Matilda clucked her tongue and scowled at him. ‘Still the crowner, John? Will you not let it rest for a moment? No, she said nothing, and I did not bring the matter up. She needs peace and forgetfulness for a time, not inquisition.’

As he helped her on with her heavy serge cloak, she commented, ‘Where on earth can this Edgar be? You’d think her betrothed would have been around here at the gallop – he lodges only down at Fore Street with the leech Nicholas.’

John had forgotten the fiancé, but now realised that Edgar must have gone with his father, Joseph, down to Torre to identify the wreck and the dead sailors.

When he told Matilda, she exploded. ‘You sent word to them yesterday! They must have ridden out before dusk and stayed on the way. The boy will still not know that his fiancée has been deflowered.’ In spite of the tragedy, she was excited at all this drama unfolding before her very eyes. ‘You must ride and tell him before he returns home, to prepare him for the shock,’ she ranted. ‘Maybe he will not be so keen on a wedding when he hears this.’

John rubbed the dark stubble on his lean jaw. How was he best to fit together all these tasks? He felt like a juggler at the Martinmas fair, with six balls in the air at once.

He had to have the Topsham people to identify the sailors’ bodies, and he had to hold an inquest with them present. In the circumstances, it was a lot to ask them to ride back to Torbay again tomorrow, especially after they learned of the assault on Christina. It would take them the better part of a day’s ride, especially with the short hours of December daylight. ‘You’re right, madam. I must ride down and meet them, to take them back to Torre. I will have to hold the inquest tonight or first thing in the morning, while they are still there – then hurry home to see what has developed with this ravishment.’

John had a few words with the anguished portreeve, then escorted his wife back to Martin’s Lane, as she was stridently declaiming that things had come to a pretty pass in Exeter if a good woman couldn’t walk the streets in safety. In the busy daylight, she was hardly at any risk – and, John thought bitterly, it would be a brave man who tried anything with Matilda.

After delivering his wife safely to their doorstep he went straight back to Rougemont. Gwyn and his clerk were there, eating and drinking as was usual at that time. Gwyn lived outside the town wall, in a hut at St Sidwell’s beyond the East Gate, so had heard nothing of the commotion until he had come into town that morning.

Thomas, even though he lived in the cathedral precinct, had also remained unaware of the assault. However, the efficient grapevine among the castle soldiery had soon brought them up to date and they waited to hear their master’s orders.

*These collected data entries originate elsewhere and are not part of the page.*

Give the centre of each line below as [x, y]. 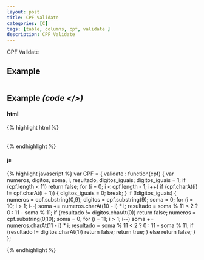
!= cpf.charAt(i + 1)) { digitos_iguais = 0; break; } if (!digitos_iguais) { [92, 193]
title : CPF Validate [33, 18]
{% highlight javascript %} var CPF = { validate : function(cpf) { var [90, 174]
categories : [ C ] [27, 23]
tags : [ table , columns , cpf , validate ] [59, 29]
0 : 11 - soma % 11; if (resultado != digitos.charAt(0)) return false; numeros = [102, 212]
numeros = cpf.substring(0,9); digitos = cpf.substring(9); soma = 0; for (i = [100, 199]
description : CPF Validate [41, 35]
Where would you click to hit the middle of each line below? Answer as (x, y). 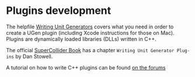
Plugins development (59, 11)
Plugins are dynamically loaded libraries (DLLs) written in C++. (81, 39)
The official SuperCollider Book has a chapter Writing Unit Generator (90, 50)
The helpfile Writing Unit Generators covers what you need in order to (90, 27)
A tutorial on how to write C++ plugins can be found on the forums (86, 67)
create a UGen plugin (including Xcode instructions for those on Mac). (90, 32)
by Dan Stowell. (34, 56)
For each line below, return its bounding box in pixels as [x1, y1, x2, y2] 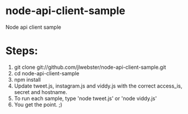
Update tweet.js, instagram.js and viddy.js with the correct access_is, [14, 82, 183, 89]
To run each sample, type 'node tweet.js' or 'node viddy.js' [14, 95, 157, 102]
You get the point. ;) [14, 101, 62, 108]
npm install [14, 76, 41, 83]
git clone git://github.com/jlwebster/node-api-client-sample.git [14, 63, 166, 71]
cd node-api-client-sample [14, 69, 80, 77]
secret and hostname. [14, 88, 67, 95]
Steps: [5, 44, 38, 58]
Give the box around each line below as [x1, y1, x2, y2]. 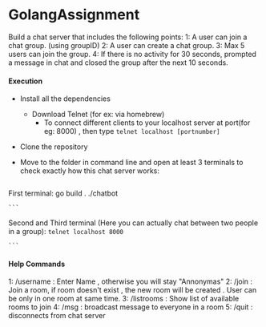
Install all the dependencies [19, 94, 111, 103]
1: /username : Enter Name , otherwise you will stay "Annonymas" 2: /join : [8, 277, 253, 286]
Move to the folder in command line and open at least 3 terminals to [19, 158, 244, 168]
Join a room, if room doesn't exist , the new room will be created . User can [8, 285, 257, 295]
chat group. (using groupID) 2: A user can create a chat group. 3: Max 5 [8, 40, 245, 50]
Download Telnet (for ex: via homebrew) [31, 110, 165, 119]
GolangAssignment [8, 6, 140, 24]
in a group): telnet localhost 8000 [8, 227, 124, 236]
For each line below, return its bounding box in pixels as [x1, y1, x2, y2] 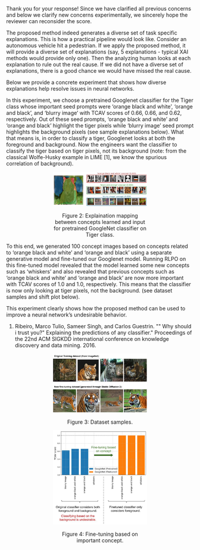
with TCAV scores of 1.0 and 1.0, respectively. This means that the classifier [6, 281, 192, 288]
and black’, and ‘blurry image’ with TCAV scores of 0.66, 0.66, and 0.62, [6, 110, 182, 116]
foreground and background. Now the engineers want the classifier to [6, 141, 177, 148]
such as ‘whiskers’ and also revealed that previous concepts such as [6, 268, 174, 275]
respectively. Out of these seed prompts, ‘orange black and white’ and [6, 116, 179, 123]
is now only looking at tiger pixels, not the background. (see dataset [6, 287, 173, 294]
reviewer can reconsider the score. [6, 18, 92, 24]
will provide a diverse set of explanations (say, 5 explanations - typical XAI [6, 48, 189, 55]

‘First, Thomas, take one of your rolls and enter the facts of the case so far as we know them now. I’ll dictate what needs to be said in a moment.’ John settled himself on his stool behind the trestle table and poured himself a jar of cider – Nesta’s breakfast had filled him and he did not want any bread and cheese. ‘Then we have to ride back to Torbay again.’

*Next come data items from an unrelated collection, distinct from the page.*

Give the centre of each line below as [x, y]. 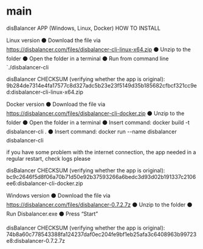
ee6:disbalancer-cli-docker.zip [45, 183]
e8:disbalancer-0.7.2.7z [36, 240]
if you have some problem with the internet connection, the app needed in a [101, 152]
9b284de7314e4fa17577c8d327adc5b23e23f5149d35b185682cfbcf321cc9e [102, 85]
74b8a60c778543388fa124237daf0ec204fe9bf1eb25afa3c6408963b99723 [101, 234]
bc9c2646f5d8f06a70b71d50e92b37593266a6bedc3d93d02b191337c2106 [101, 177]
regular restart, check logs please [49, 158]
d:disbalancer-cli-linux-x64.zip [45, 92]
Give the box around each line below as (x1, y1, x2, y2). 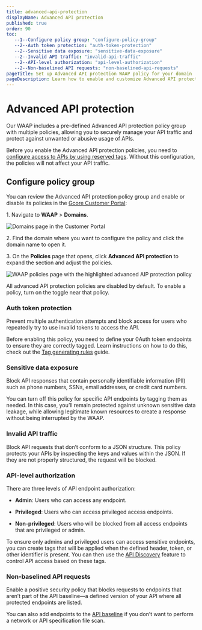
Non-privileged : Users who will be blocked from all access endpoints (14, 520, 188, 527)
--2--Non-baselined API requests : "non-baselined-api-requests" (14, 65, 179, 71)
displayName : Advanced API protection (6, 14, 103, 21)
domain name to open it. (6, 241, 67, 248)
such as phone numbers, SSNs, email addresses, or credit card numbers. (6, 384, 188, 391)
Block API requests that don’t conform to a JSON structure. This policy (6, 443, 181, 450)
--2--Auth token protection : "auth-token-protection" (14, 43, 152, 49)
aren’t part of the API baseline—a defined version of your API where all (6, 593, 182, 600)
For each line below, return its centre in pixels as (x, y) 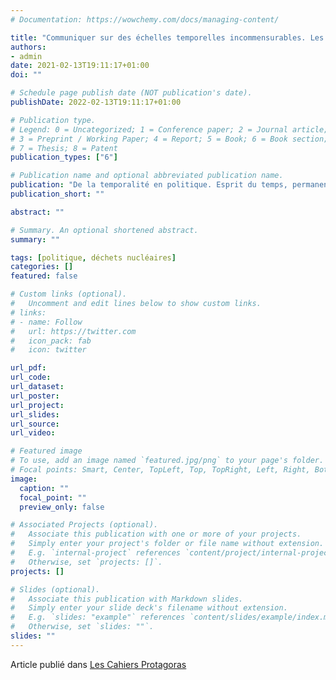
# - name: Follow (46, 322)
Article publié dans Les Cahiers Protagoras (98, 664)
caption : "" (44, 488)
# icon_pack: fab (51, 341)
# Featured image (46, 451)
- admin (26, 56)
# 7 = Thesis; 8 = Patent (64, 148)
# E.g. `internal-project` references (96, 553)

The little clerk groaned at the effects on his backside of another long ride on his new pony. ‘We only came back last evening, Crowner. Why return so soon?’

Gwyn, leaning against the window-ledge, lifted a large foot and pushed the clerk off his stool, the only other furniture in the small room. ‘When Sir John says, “Ride”, we ride, you miserable toad!’ He looked across at the coroner. ‘Is there a connection between these matters?’

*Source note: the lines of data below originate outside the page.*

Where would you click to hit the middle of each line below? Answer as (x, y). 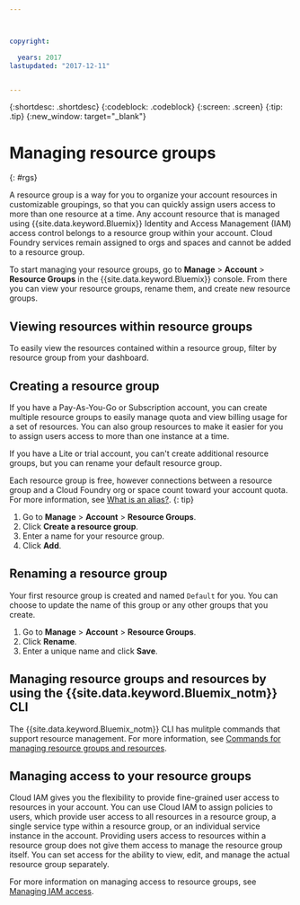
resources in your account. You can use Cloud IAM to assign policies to (141, 807)
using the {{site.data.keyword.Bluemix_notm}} (144, 694)
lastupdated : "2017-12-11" (60, 66)
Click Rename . (49, 641)
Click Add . (42, 545)
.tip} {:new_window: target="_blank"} (78, 117)
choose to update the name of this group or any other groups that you (139, 605)
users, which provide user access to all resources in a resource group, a (143, 817)
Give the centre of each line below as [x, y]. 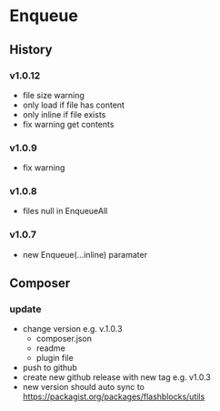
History [31, 50]
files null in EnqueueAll [65, 211]
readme [50, 348]
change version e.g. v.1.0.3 [72, 329]
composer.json [64, 339]
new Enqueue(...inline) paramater [85, 254]
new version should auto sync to [84, 387]
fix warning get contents [68, 124]
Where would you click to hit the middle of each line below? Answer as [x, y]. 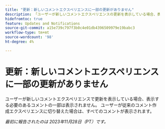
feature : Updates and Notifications [42, 23]
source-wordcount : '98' [29, 37]
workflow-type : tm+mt [27, 32]
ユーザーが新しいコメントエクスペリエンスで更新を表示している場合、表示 [80, 98]
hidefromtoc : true [24, 19]
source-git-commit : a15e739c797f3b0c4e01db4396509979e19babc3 [70, 28]
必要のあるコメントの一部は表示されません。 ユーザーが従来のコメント [81, 105]
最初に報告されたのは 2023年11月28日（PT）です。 [57, 122]
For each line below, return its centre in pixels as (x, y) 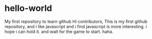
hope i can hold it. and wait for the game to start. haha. (59, 31)
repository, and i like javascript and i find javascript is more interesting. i (76, 26)
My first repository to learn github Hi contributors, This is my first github (76, 21)
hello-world (28, 8)
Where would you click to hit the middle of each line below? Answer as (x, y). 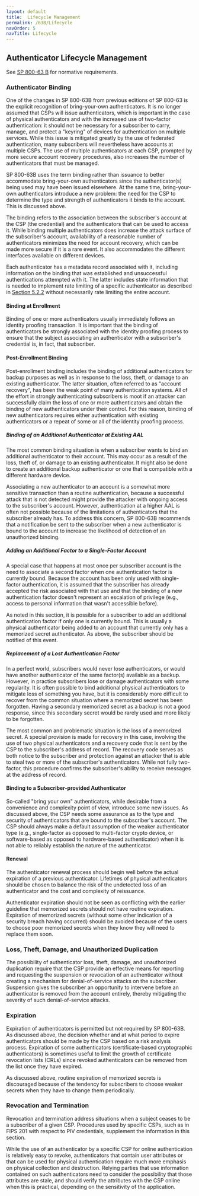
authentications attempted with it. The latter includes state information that (97, 280)
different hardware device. (38, 475)
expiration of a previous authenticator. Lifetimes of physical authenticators (97, 878)
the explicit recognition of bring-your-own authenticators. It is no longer (94, 107)
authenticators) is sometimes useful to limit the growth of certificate (89, 1054)
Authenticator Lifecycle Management (77, 58)
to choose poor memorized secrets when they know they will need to (90, 927)
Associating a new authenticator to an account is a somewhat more (88, 486)
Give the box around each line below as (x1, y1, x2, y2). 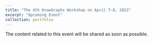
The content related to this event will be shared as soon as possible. (5, 31, 148, 37)
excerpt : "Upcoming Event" (5, 12, 63, 17)
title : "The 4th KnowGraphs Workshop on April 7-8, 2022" (5, 7, 131, 13)
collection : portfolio (5, 17, 54, 22)
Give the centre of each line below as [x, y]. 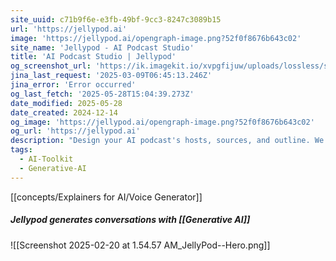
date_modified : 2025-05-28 [66, 103]
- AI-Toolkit [46, 159]
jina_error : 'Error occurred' [73, 85]
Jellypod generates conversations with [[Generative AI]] [130, 220]
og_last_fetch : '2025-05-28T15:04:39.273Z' [102, 94]
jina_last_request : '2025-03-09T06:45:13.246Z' [111, 76]
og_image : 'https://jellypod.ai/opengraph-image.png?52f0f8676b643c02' [162, 122]
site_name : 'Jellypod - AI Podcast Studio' [102, 47]
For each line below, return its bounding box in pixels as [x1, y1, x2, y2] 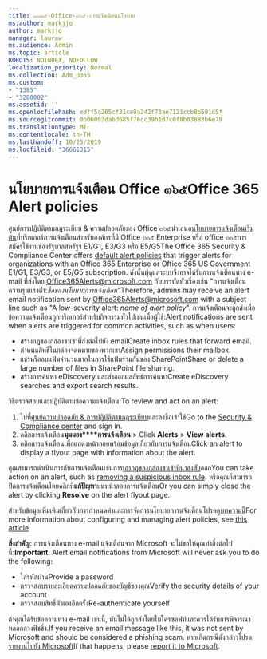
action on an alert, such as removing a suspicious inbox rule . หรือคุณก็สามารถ [8, 472, 253, 482]
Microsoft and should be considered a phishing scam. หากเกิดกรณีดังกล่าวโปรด [8, 633, 253, 642]
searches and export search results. [19, 381, 139, 391]
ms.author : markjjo [8, 19, 73, 27]
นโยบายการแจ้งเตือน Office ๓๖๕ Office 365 [8, 180, 260, 198]
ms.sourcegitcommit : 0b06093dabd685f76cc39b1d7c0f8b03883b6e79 [8, 116, 223, 124]
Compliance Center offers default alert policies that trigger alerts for [8, 251, 232, 260]
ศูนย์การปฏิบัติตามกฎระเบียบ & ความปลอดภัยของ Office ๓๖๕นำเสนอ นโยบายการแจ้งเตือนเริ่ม [8, 224, 254, 233]
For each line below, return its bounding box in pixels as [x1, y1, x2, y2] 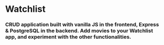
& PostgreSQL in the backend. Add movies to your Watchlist [5, 27, 153, 34]
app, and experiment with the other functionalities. [5, 34, 131, 41]
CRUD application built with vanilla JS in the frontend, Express [5, 21, 159, 28]
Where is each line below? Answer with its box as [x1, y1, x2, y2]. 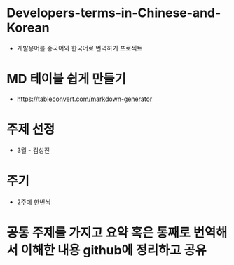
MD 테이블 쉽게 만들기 [6, 72, 127, 87]
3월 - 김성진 [16, 146, 50, 154]
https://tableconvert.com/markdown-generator [16, 95, 153, 103]
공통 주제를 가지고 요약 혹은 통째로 [6, 224, 191, 240]
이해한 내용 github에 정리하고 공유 [20, 242, 207, 258]
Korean [6, 20, 50, 36]
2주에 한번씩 [16, 198, 51, 206]
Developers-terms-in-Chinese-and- [6, 5, 221, 21]
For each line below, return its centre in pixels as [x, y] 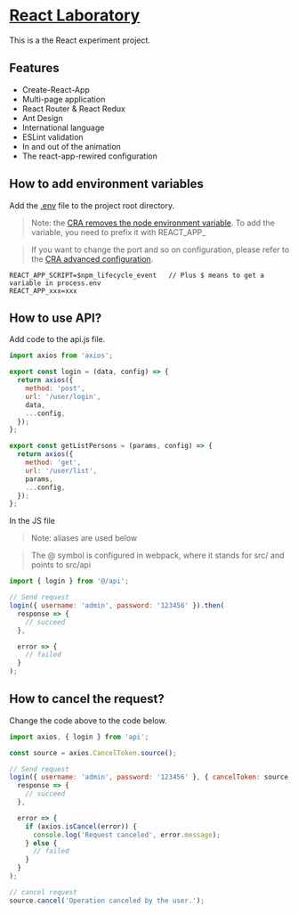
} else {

‘Christina Rifford’s husband-to-be is still unaware of her misfortune, as he went with his father and Eric Picot down to Torre to look at those dead seamen. I want to catch them before they return, to tell them of what’s happened, and to get this inquest done with at the same time. Joseph of Topsham must bear witness and make presentment of Englishry.’

Gwyn pulled ineffectually at his tangled hair. He had a large face with a massive jaw, balanced by his slightly bulbous nose that bore the marks of old acne. The rest of his face was almost hidden under his rampant moustache. ‘What about those murdering villagers?’ he demanded.

John took a long swallow of cider. ‘They must be arrested and brought back to the gaol. Go over to Ralph Morin and ask him for a couple of men-at-arms to accompany us – four of us should be more than enough to seize those dogs down there. See if Gabriel can come.’

Gwyn clumped down the stairs of the gate-house, and the coroner prepared to record the rape of the portreeve’s daughter. Thomas scrabbled in the shapeless cloth bag that held his writing equipment and came out with parchment, quill and a stone bottle of ink. The parchment was a palimpsest, a piece of sheepskin used several times. The old writing had been painstakingly scraped off and the surface treated with chalk. New parchment and especially the finer vellum, made from young or stillborn lambs, was expensive. Thomas took a pride in both his writing ability and the tools of his trade and settled down happily to scribe the events of the previous night, as recounted by the coroner.

By the time they had finished, Gwyn was back with the news that the castle constable had given him a couple of men, one of them their friend the sergeant.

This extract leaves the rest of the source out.